Download the GitHub repository for this tutorial
%%sh
git clone https://github.com/lbnl-science-it/singularity_aws_dl_container.git
cd singularity_aws_dl_container
Download and unzip the dataset
%%sh
cd container
####################################################
########## Download and unzip the dataset ##########
####################################################
cd ../data/
wget https://danilop.s3-eu-west-1.amazonaws.com/reInvent-Workshop-Data-Backup.zip && unzip reInvent-Workshop-Data-Backup.zip
mv reInvent-Workshop-Data-Backup/* ./
rm -rf reInvent-Workshop-Data-Backup reInvent-Workshop-Data-Backup.zip
cd ../container/
Build the SageMaker Container & Convert it to Singularity image
%%sh
cd container
###################################################################################
######### Build the SageMaker Container & Convert it to Singularity image #########
###################################################################################
algorithm_name=sagemaker-keras-text-classification
chmod +x sagemaker_keras_text_classification/train
chmod +x sagemaker_keras_text_classification/serve
## Get the region defined in the current configuration
region=$(aws configure get region)
fullname="local_${algorithm_name}:latest"

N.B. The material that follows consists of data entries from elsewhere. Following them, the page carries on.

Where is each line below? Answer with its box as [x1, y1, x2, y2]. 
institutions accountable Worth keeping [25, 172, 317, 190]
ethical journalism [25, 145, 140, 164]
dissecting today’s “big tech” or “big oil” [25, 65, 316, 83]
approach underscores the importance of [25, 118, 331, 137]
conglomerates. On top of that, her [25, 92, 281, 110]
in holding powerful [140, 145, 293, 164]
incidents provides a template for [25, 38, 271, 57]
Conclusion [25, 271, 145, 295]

## Get the login command from ECR and execute it directly
$(aws ecr get-login --no-include-email --region ${region} --registry-ids 763104351884)

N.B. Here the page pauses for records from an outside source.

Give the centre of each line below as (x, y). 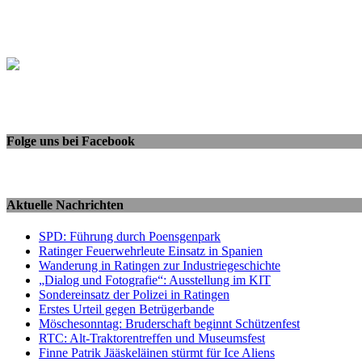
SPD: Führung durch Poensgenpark (130, 236)
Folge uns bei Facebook (71, 141)
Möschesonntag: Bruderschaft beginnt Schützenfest (169, 323)
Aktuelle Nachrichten (65, 204)
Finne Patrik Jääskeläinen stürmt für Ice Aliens (157, 352)
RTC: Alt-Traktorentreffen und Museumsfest (152, 338)
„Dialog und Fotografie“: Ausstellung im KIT (155, 280)
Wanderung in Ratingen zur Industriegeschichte (160, 265)
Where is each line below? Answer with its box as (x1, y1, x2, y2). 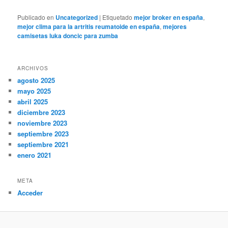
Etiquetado (102, 13, 133, 22)
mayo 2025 (17, 86, 51, 96)
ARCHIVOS (17, 65, 49, 72)
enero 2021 (17, 150, 52, 160)
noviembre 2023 (17, 118, 68, 128)
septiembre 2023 (17, 129, 69, 139)
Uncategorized (55, 13, 98, 22)
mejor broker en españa (134, 13, 204, 22)
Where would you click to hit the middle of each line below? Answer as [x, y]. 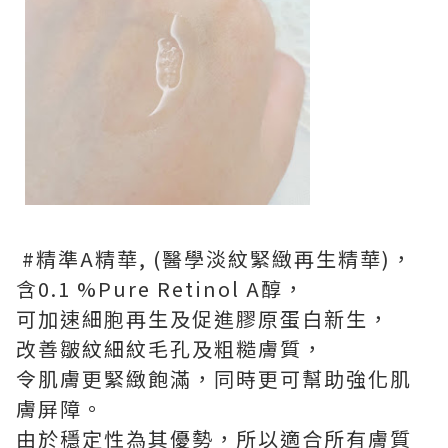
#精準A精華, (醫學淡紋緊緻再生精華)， [214, 259]
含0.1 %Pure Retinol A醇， [160, 289]
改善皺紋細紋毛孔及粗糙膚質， [170, 349]
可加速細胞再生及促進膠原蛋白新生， [203, 319]
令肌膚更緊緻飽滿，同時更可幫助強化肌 [214, 379]

## Build the docker image locally with the image name
## In the "Dockerfile", modify the source image to select one of the available deep learning docker containers images:
## https://aws.amazon.com/releasenotes/available-deep-learning-containers-images
docker build -t ${algorithm_name} .
docker tag ${algorithm_name} ${fullname}
## Build Singularity image from local docker image
sifname="local_sagemaker-keras-text-classification.sif"
sudo singularity build ${sifname} docker-daemon:${fullname}
Login Succeeded
Sending build context to Docker daemon 456.3MB
Step 1/9 : FROM 763104351884.dkr.ecr.us-east-2.amazonaws.com/tensorflow-training:1.14.0-cpu-py36-ubuntu16.04
---> e6a210ff54e4
Step 2/9 : RUN apt-get update && apt-get install -y nginx imagemagick graphviz
---> Using cache
---> 32ff2dce1af3
Step 3/9 : RUN pip install --upgrade pip
---> Using cache
---> 4e1b65ea3a65
Step 4/9 : RUN pip install gevent gunicorn flask tensorflow_hub seqeval graphviz nltk spacy tqdm
---> Using cache
---> d97c22f6de86
Step 5/9 : RUN python -m spacy download en_core_web_sm
---> Using cache
---> 14c8854a1901
Step 6/9 : RUN python -m spacy download en
---> Using cache
---> 185661d9e15d
Step 7/9 : ENV PATH="/opt/program:${PATH}"
---> Using cache
---> b5d5c6867074
Step 8/9 : COPY sagemaker_keras_text_classification /opt/program
---> Using cache
---> ac73b50bd646
Step 9/9 : WORKDIR /opt/program
---> Using cache
---> c5fe52a83024
Successfully built c5fe52a83024
Successfully tagged sagemaker-keras-text-classification:latest
[34mINFO: [0m Starting build...
Getting image source signatures
Copying blob sha256:87e513ddb4a6ce37dabf3de74b0284d49e08f4d7a3f0de393e6a533577e00f11
...
Copying config sha256:77b2a54a3da8891391f609455182127c0944edb40397fbaf24f9ec80a9be5460
Writing manifest to image destination
Storing signatures
2020/06/08 22:14:47 info unpack layer: sha256:647dce8a9de5ada5719e82c2ff5408867fcaa83145665bea4103d3705c2326b1
...
2020/06/08 22:14:49 info unpack layer: sha256:1df727cf7f1435f496890edded1650193af403065eff27929a8b374d5b36d743
2020/06/08 22:14:49 info unpack layer: sha256:df2ccfca12a78a5c880fd30514c57c84f250a81c223915e124cff93833f6b5d2
2020/06/08 22:14:49 info unpack layer: sha256:88f2c64e66817e60a415e82323d1a2d3f19ca75eb4ea9ae7692a2fccc09c2de5
[34mINFO: [0m Creating SIF file...
[34mINFO: [0m Build complete: local_sagemaker-keras-text-classification.sif
Train Text Classifier
%%sh
cd container
################################
########## Local Test ##########
################################
cd ../data
cp -a . ../container/local_test/test_dir/input/data/training/
cd ../container
cd local_test
### Train
sifname="local_sagemaker-keras-text-classification.sif"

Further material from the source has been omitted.